Attorneys: Reprimand should be heard


By John W. Goodwin Jr.

jgoodwin@vindy.com

YOUNGSTOWN

Attorneys defending a city man charged with capital murder said the jury should hear about a recent reprimand against the lead detective in the investigation.

The judge overseeing the trial, however, has ruled the two cases are unrelated.

Lorenza Barnette, 29, of Lora Avenue, and two other men are charged with aggravated murder, aggravated robbery, kidnapping and arson in the Aug. 11, 2009, deaths of Jaron L. Roland, 20, of Fairmont Avenue, and his cousin, Darry B. Woods-Burt Jr., 19, of the city’s North Side.

Barnette, defended by lawyers J. Gerald Ingram and Ronald Yarwood, is on trial this week before Judge Maureen Sweeney of Mahoning County Common Pleas Court.

Barnette’s co-defendants, Kenneth Moncrief, 26, of Fairgreen Avenue, and Joseph Moreland, 28, of Mahoning County jail, are scheduled for later trial dates.

Testimony in Barnette’s trial resumes today.

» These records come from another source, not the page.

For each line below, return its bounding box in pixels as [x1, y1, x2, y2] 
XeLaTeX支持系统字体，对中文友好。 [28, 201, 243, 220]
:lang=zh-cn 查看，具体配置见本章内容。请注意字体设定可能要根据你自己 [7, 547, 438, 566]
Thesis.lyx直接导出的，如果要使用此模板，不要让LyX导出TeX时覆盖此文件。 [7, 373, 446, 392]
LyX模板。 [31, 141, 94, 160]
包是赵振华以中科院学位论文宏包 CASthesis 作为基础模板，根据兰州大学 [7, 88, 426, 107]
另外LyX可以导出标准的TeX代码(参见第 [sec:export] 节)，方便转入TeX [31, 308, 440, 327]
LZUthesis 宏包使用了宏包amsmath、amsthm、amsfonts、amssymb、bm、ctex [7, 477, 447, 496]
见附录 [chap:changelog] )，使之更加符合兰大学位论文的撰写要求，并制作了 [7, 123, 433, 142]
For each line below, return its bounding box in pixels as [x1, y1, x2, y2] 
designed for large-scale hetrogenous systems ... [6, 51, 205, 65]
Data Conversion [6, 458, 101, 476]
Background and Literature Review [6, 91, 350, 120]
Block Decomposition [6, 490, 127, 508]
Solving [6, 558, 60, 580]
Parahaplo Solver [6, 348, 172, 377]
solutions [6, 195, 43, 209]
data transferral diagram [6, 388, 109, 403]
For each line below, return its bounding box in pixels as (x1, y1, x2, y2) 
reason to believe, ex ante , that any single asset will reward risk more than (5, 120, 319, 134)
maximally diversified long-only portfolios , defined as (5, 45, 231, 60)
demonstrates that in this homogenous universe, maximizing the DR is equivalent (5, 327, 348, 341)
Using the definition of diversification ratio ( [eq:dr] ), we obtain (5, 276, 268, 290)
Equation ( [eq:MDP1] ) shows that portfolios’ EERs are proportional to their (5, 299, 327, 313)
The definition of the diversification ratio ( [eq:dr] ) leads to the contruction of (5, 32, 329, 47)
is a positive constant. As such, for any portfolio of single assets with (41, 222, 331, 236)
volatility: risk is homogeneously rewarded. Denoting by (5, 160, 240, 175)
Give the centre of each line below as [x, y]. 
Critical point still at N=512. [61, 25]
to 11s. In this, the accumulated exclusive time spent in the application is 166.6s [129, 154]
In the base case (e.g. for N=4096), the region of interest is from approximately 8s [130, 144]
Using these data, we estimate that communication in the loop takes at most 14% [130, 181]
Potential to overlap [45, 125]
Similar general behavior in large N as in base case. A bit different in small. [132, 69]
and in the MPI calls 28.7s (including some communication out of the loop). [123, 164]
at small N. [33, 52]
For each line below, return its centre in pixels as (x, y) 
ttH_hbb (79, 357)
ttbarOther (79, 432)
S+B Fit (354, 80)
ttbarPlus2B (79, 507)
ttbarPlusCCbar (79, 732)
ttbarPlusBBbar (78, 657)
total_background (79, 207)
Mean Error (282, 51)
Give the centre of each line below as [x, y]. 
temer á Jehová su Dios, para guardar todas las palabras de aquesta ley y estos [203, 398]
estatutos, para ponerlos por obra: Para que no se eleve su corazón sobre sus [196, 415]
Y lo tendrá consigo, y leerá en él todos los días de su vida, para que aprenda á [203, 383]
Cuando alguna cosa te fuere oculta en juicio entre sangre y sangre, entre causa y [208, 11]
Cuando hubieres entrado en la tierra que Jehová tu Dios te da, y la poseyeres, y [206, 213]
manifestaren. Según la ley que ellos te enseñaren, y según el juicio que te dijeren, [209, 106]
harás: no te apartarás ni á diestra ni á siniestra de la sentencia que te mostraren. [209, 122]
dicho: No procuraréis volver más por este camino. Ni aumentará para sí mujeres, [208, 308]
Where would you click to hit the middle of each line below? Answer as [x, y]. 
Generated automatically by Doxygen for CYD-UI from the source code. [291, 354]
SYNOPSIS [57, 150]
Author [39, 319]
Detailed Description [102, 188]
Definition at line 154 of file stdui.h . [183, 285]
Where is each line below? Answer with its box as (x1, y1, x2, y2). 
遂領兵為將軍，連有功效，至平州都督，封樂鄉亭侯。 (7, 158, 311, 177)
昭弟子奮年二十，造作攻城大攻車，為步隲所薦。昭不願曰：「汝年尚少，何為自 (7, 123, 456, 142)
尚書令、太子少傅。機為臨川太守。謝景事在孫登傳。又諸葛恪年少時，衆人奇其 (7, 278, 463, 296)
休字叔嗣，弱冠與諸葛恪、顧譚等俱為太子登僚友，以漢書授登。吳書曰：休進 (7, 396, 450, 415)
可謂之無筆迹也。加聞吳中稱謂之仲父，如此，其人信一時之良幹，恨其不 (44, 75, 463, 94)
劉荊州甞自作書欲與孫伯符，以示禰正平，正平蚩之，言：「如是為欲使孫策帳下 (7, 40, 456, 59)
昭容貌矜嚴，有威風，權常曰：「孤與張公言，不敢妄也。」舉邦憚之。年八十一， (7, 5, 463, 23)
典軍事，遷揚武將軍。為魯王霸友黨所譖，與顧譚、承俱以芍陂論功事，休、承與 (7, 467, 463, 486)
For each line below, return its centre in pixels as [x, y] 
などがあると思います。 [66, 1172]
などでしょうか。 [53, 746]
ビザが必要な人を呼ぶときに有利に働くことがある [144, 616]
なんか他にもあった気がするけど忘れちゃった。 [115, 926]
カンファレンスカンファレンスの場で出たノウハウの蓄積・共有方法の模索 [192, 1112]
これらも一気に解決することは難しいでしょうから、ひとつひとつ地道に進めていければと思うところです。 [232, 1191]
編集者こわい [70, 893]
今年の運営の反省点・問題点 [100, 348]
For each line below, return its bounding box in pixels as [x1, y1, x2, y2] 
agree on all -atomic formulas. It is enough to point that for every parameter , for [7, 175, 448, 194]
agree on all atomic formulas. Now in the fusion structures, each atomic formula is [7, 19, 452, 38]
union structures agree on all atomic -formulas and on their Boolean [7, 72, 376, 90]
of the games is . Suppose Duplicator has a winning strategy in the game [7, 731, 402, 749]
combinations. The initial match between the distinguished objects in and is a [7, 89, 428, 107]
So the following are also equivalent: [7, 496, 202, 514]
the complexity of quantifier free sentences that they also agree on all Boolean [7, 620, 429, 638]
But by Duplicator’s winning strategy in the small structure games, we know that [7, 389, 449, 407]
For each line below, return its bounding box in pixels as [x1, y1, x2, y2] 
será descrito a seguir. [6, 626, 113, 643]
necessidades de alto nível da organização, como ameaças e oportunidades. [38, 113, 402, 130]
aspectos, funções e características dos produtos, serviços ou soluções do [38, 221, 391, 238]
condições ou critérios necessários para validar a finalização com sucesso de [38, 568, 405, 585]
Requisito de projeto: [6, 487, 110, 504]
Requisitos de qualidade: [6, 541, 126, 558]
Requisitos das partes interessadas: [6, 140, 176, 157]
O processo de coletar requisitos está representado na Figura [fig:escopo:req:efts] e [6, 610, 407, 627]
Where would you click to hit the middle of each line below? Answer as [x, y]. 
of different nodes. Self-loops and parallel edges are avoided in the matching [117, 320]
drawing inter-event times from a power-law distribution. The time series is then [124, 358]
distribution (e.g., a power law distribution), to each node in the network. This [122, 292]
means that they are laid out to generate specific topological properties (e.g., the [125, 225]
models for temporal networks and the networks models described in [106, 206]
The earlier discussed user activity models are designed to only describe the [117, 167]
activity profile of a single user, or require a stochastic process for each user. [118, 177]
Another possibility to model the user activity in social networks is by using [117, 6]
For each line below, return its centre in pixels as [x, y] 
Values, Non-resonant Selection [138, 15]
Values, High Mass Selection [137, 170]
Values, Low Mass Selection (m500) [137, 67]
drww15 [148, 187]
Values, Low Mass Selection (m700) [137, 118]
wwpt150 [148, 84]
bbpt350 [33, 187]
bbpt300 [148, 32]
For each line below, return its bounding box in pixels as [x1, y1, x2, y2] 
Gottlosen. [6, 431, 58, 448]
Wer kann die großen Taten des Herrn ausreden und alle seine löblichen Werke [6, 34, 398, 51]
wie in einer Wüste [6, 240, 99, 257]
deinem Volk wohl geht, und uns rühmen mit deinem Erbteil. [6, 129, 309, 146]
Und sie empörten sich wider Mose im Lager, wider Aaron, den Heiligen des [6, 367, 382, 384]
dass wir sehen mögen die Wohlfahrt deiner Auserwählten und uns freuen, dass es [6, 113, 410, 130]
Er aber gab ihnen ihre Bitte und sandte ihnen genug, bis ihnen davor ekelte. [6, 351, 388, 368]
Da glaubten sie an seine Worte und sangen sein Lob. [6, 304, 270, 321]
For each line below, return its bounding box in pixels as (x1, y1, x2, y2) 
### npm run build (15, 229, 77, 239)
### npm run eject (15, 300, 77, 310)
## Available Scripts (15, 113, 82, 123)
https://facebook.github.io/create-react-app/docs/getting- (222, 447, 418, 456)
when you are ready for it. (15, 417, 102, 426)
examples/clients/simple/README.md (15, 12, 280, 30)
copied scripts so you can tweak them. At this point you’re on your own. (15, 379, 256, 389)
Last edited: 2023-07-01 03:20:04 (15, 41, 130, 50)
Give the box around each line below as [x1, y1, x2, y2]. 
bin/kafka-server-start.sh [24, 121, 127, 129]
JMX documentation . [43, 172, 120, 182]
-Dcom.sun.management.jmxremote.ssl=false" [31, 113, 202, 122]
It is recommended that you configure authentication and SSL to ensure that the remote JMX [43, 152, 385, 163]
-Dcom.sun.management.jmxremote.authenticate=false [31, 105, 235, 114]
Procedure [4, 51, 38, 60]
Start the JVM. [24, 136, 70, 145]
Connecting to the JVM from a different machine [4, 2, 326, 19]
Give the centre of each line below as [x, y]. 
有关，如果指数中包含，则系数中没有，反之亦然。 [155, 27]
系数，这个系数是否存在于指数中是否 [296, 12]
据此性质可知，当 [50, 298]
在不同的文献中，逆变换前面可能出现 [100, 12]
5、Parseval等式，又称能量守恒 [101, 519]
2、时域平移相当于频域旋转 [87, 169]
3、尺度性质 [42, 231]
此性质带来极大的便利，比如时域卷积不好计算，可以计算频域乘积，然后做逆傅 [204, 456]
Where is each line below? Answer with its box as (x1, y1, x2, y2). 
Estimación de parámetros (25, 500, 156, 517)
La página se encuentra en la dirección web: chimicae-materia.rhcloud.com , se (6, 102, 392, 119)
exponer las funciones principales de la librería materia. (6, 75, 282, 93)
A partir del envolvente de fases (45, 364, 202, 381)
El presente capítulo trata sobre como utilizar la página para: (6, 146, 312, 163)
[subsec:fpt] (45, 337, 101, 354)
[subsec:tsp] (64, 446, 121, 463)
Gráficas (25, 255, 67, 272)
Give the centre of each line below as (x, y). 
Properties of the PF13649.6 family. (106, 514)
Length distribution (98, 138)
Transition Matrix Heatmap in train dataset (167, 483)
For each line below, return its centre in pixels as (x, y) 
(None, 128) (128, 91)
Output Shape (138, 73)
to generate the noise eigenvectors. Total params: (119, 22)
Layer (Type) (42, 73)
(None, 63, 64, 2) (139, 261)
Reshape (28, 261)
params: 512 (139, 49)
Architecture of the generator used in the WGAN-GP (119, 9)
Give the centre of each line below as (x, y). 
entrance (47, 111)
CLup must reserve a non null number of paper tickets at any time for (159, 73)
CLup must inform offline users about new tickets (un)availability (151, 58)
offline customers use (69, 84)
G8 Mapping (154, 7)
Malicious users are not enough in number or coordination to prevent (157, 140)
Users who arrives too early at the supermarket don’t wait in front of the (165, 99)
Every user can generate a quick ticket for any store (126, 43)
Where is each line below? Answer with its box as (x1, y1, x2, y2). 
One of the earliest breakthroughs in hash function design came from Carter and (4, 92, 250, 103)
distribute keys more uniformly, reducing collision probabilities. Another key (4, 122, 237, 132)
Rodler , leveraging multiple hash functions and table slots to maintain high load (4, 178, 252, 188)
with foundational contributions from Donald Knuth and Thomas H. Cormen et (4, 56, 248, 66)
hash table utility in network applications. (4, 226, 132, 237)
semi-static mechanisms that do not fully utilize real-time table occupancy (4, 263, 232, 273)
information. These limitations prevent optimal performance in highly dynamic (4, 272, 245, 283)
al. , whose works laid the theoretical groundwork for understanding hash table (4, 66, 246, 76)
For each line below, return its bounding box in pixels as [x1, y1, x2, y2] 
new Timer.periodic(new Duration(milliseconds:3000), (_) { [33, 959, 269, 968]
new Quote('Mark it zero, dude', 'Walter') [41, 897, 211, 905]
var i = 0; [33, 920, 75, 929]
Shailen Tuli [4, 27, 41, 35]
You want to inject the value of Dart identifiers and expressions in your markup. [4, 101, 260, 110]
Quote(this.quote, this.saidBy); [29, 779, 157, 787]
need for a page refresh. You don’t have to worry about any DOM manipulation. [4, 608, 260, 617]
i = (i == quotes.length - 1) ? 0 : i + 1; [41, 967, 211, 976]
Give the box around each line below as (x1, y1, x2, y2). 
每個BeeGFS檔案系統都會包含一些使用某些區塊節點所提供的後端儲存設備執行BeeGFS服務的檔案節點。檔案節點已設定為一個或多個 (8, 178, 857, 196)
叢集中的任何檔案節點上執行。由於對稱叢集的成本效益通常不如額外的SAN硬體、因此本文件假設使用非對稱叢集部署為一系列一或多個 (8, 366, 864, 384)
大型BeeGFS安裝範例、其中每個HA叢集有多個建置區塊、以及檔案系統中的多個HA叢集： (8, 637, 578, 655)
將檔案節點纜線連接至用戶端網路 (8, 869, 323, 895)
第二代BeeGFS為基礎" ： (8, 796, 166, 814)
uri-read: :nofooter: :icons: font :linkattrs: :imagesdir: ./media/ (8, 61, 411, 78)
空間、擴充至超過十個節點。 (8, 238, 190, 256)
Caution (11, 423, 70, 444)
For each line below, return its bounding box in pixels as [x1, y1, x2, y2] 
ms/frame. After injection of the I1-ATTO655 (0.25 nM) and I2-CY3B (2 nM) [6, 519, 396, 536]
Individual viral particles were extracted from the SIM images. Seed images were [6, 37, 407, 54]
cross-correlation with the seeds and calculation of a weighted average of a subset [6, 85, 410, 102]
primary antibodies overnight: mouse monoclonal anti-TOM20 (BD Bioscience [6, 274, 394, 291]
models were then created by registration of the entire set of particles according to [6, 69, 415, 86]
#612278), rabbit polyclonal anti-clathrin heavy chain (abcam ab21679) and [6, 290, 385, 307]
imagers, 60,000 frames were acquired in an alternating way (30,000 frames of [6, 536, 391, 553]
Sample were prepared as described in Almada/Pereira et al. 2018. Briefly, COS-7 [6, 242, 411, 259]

Youngstown Police Lt. John Kelty was the lead investigator in the homicide and expected to be called to the witness stand by prosecutors, but defense attorneys said he should not be permitted to testify because he had recently been reprimanded for his actions in another case.

Kelty, in September, was investigated by the police department’s internal affairs division and ultimately given a 15-day suspension for receiving compensation for supervising a crime scene when he was not there.

He instead supervised the situation via telephone.

Ingram and Yarwood told the court that Kelty’s actions show the officer is willing to be less than truthful — speaking directly to the officer’s character. They argued the jury should be told about the incident.

Judge Sweeney, in a ruling issued Tuesday, overruled the defense motion.

The judge said the reprimand is not related to the investigation into the crimes to which Barnette is charged.

Judge Sweeney also said the IAD determined Kelty acted improperly and unprofessionally, but not untruthfully as asserted by the defense.

Testimony in the case Tuesday centered on witnesses from the Ohio Bureau of Criminal Identification.

Ingram and Yarwood told the court DNA population- frequency estimates should not be presented to the jury because they are generated by FBI personnel and not subject to cross-examination.

Judge Sweeney again overruled the defense motion to strike the testimony, saying the statistical DNA information is not held to the standard referenced by the defense.

Prosecutors contend that Barnette and the two other men held the victims captive in a North Side home, where they were beaten and suffocated before being taken to another location and left in a burning car.

A witness told the court the two men begged for their lives.

Prosecutors told the jury one of the men charged was upset because he believed one of the victims was a “snitch.”

Ingram, however, said the prosecution’s case will rely in part on two people facing criminal charges unrelated to the slayings, who say they witnessed the killings, but whose testimony is filled with “substantial inconsistencies.”